The WA Department of Justice said prison officers were only authorised to use the folding-up restraint as a last resort when there was a safety risk to staff or other detainees.

This comes after WA’s custodial services inspector described conditions at Banksia Hill as “inhumane” after visiting in December, and raised concerns over 24 suicide attempts at the detention centre between January and November last year.

Calls to raise age of responsibility

Four Corners also revealed a council of attorneys-general report, finalised in 2020 but never publicly released, recommended lifting the criminal age of responsibility nationwide to 14.

“They know the truth that locking up young children does not keep the community safer … we need to get on with this now,” Ms Hollonds said.

“This is an absolute national shame.”

The children’s commissioner said she had contacted Attorney-General Mark Dreyfus and other ministers to raise issues about the youth justice system in the hope of seeing a federal-led approach to fixing the ongoing issues.

“I’m hoping now that we may be able to actually have that conversation about what we do nationally to transform youth justice in this country,” Ms Hollonds said.

A report released on Tuesday also highlighted high youth incarceration rates in Queensland, which the Justice Reform Initiative said had more children in detention than any other state or territory.

The vast majority of the youths in custody were yet to be sentenced.

Justice Reform Initiative executive director Mindy Sotiri said building more prisons, as the Queensland government planned to do with its proposed $500 million youth prison expansion, did not deter crime or rehabilitate offenders.
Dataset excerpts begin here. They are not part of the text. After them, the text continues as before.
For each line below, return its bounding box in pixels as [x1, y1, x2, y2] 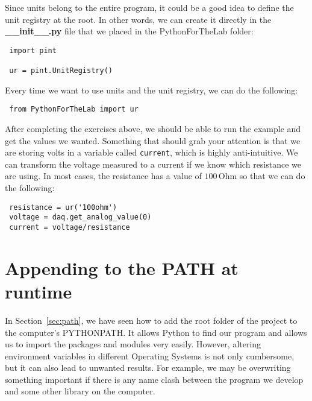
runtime [5, 279, 72, 303]
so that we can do [239, 169, 305, 182]
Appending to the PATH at [5, 255, 239, 280]
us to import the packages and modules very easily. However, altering [5, 338, 261, 350]
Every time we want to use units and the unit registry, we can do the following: [5, 83, 298, 96]
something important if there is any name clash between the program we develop [5, 373, 304, 385]
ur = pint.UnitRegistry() [9, 66, 113, 75]
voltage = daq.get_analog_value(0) [9, 213, 152, 222]
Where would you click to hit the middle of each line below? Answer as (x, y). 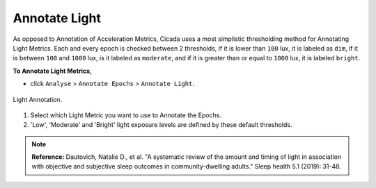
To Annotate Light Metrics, (53, 71)
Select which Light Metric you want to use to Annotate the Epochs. (126, 115)
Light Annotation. (38, 99)
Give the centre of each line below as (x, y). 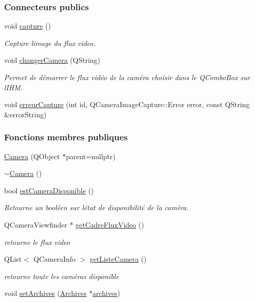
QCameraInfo (54, 259)
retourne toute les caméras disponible (62, 276)
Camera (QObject (32, 156)
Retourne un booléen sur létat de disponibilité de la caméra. (96, 207)
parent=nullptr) (91, 156)
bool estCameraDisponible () (49, 190)
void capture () (27, 26)
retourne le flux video (37, 242)
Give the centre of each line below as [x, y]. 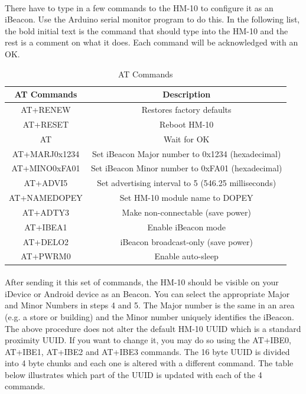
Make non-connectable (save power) [186, 212]
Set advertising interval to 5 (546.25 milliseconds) [187, 183]
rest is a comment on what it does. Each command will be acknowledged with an [152, 42]
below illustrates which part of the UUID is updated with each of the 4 [134, 374]
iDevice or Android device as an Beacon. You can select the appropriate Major [147, 293]
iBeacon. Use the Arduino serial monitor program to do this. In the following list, [152, 19]
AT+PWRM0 [46, 256]
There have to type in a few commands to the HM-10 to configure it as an [139, 7]
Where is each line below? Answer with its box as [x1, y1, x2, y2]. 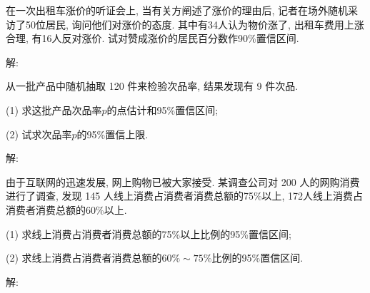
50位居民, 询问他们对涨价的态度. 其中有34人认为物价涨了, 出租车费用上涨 [25, 16, 364, 31]
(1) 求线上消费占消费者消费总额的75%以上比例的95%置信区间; [6, 226, 291, 241]
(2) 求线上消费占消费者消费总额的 [6, 250, 162, 265]
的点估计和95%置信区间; [106, 102, 219, 117]
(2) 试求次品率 [6, 126, 72, 141]
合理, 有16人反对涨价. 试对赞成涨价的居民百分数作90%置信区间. [6, 31, 299, 46]
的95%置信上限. [76, 126, 149, 141]
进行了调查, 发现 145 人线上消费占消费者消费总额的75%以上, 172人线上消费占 [6, 188, 364, 203]
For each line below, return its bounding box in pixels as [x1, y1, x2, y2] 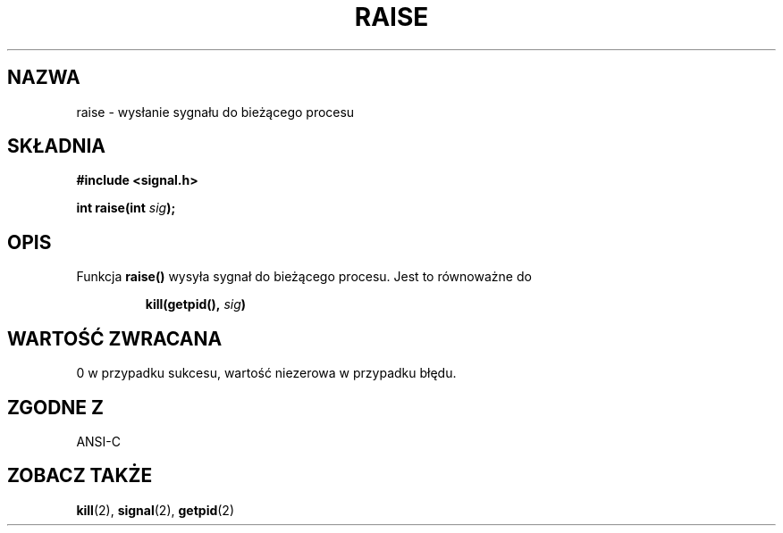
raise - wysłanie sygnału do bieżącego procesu [76, 104, 355, 120]
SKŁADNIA [7, 135, 105, 158]
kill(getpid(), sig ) [145, 296, 247, 312]
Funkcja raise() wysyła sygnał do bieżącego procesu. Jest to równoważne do [76, 269, 532, 285]
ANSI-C [76, 433, 122, 449]
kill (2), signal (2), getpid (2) [76, 502, 235, 518]
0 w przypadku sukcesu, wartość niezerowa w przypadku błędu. [76, 365, 457, 381]
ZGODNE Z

A group of organisations including Amnesty International, doctors groups and the Law Council of Australia has been campaigning for the criminal age of responsibility to be increased to 14 in all states and territories.

Royal Australasian College of Physicians president Jacqueline Small said more needed to be done to ensure children weren’t incarcerated for behaviours that were a direct consequence of their young age.